Sandy, there is clearly a misunderstanding here. Universities would only make the accepted manuscript available, exactly the same version that currently is self-archived as green open access. The version of record remains with the publisher. We never spoke about anything but the manuscripts, so this is nothing else but green OA.

As a strong advocate of OA since the 1980s, I have always argued against “one size fits all” and have been critical of the tendency of some OA advocates to think that the CC BY license works for all authors in all fields. It does not.

It may be worth pointing out that when netLibrary came onto the scene as a vendor iof ebooks to libraries, university presses (and other publishers) were compelled to obtain third-party permission to use copyrighted material owned by others in the ebook edition, and in some cases permission was denied. I can remember some books we at Penn State entered into netLibrary that had pages blank because permission to use items like maps and other illustrations was denied. So the ebook version was, in fact, a truncated version of record.

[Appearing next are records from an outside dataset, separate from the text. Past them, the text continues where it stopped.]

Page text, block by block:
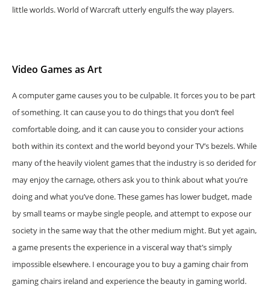
little worlds. World of Warcraft utterly engulfs the way players.
Video Games as Art
A computer game causes you to be culpable. It forces you to be part
of something. It can cause you to do things that you don’t feel
comfortable doing, and it can cause you to consider your actions
both within its context and the world beyond your TV’s bezels. While
many of the heavily violent games that the industry is so derided for
may enjoy the carnage, others ask you to think about what you’re
doing and what you’ve done. These games has lower budget, made
by small teams or maybe single people, and attempt to expose our
society in the same way that the other medium might. But yet again,
a game presents the experience in a visceral way that’s simply
impossible elsewhere. I encourage you to buy a gaming chair from
gaming chairs ireland and experience the beauty in gaming world.

Thank you for your comment, Sandy. I fully understand that there are different views across disciplines (and even within disciplines) on the suitability of CC licenses, and that third party rights in particular are complicated. You may have noticed that the UK-SCL proposal does not include CC BY as the licence, despite encouragement to go down this way (including from academics), so the model does not advocate CC BY as default solution. The main reason for not including ND is that this licence component puts authors in breach with funders – James has explained this in more detail below. So in that sense it is not a case of the UK-SCL imposing on authors but helping authors to meet funder requirements. I appreciate you may not agree with the funder policy, but we have to respect them anyway.

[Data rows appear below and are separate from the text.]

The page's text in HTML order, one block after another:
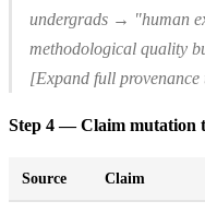
undergrads → "human
methodological quality
[Expand full
Step 4 — Claim mutation
Source Claim
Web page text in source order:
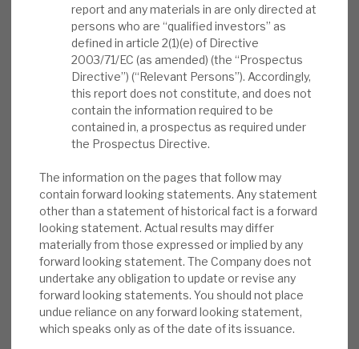
report and any materials in are only directed at
persons who are “qualified investors” as
defined in article 2(1)(e) of Directive
2003/71/EC (as amended) (the “Prospectus
Directive”) (“Relevant Persons”). Accordingly,
this report does not constitute, and does not
contain the information required to be
contained in, a prospectus as required under
the Prospectus Directive.
The information on the pages that follow may
contain forward looking statements. Any statement
other than a statement of historical fact is a forward
looking statement. Actual results may differ
materially from those expressed or implied by any
forward looking statement. The Company does not
undertake any obligation to update or revise any
forward looking statements. You should not place
undue reliance on any forward looking statement,
which speaks only as of the date of its issuance.
Multiple to Cost. First quarter dividend of 7p per
share. Revolving Credit Facility increased to
€240m in May, and maturity extended to
February 2026”.
Outlook comment:“Looking ahead, we
believe ICGT’s focus on investing in
characteristics through our actively
managed portfolio positions us well to
generate long-term value. We are invested
in high quality companies that we expect to
show resilient operational and financial
performance across economic cycles, and
our Portfolio offers diversified exposure
across vintages, sectors and countries”.
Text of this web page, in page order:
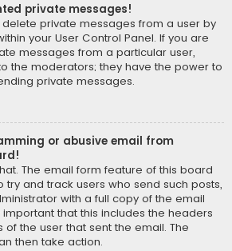
private messages!
private messages from a user by
your User Control Panel. If you are
messages from a particular user,
the moderators; they have the power to
private messages.
or abusive email from
The email form feature of this board
try and track users who send such posts,
with a full copy of the email
that this includes the headers
the user that sent the email. The
then take action.
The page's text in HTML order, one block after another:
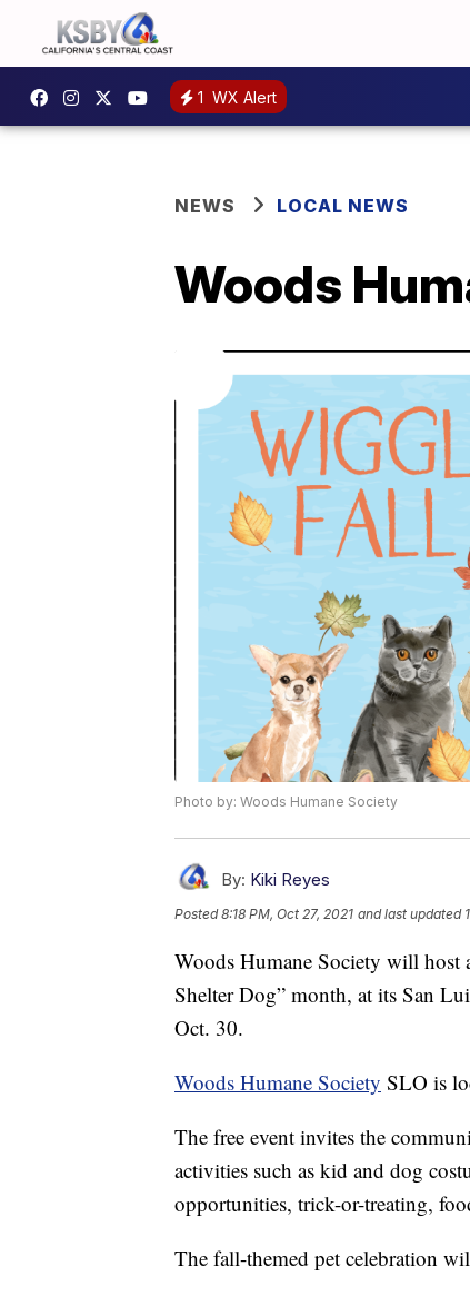
1 WX Alert
NEWS LOCAL NEWS
Woods
Photo by: Woods Humane Society
By: Kiki Reyes
Posted8:18 PM, Oct 27, 2021 and last updated
Woods Humane Society will host
Shelter Dog” month, at its San
Oct. 30.
Woods Humane Society SLO is
The free event invites the
activities such as kid and dog
opportunities, trick-or-treating,
The fall-themed pet celebration

From previous discussions, and again in this article, there is a clear divide in opinions over the appropriateness of an –ND licence for scholarly material.

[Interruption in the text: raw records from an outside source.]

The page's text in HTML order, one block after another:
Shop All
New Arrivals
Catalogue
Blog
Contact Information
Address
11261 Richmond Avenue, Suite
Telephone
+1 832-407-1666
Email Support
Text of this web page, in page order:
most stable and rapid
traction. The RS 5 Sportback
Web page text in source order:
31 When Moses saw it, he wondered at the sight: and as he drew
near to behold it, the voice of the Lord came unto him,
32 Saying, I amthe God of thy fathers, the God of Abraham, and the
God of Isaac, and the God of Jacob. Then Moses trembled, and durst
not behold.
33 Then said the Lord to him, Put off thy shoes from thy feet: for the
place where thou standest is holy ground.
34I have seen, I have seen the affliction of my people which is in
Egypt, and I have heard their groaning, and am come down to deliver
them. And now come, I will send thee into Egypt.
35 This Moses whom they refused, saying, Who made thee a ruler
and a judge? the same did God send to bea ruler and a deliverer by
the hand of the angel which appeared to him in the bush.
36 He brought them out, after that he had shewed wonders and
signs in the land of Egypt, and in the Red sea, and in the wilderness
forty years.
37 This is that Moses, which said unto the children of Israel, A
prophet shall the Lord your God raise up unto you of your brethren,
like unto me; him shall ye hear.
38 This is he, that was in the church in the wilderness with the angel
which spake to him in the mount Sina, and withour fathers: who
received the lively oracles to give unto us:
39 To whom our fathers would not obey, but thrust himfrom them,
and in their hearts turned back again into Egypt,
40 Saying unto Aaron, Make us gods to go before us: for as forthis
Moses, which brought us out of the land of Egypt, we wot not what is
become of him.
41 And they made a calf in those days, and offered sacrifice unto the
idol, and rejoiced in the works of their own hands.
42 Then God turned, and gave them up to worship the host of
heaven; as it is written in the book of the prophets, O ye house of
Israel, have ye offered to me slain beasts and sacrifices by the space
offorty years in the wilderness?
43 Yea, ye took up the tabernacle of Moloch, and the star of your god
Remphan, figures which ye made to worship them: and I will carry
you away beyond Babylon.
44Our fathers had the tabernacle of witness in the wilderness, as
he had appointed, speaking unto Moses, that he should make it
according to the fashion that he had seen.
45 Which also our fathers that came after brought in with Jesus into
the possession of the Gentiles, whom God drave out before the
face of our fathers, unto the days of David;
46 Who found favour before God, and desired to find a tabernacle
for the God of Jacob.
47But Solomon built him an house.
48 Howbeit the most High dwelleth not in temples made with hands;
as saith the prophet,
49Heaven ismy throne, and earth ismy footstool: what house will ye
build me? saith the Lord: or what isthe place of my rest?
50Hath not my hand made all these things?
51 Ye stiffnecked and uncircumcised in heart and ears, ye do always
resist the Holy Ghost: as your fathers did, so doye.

The arguments for point out (some UK specific):
• It is essential to support academics (and other researchers) who employ techniques “for example via text and data mining, [which] adds value to scholarship.”
o Creative Commons guidance indicates the –ND licence creates restrictions for any academic researcher who wishes to publish an article which may have resulted from text or datamining material under this licence.
“If you publicly share the results of your mining activity or the data you mined, you should attribute the rights holder. If what you publicly share qualifies as an adaptation of the licensed material, you should not mine ND-licensed material” https://creativecommons.org/faq/#can-i-conduct-textdata-mining-on-a-cc-licensed-database
o One major commercial publisher’s own legal counsel has publically advised them and authors that the CC-BY-NC-ND licence “does not allow users to text or data mine the article.” https://www.elsevier.com/connect/what-changes-when-publishing-open-access-understanding-the-fine-print
• No author , if supported by one of several funders (AHRC and other UK Research Councils, Wellcome Trust, Bill & Melinda Gates Foundation) could meet the requirements of their funding contract if using the CC-BY-NC-ND licence.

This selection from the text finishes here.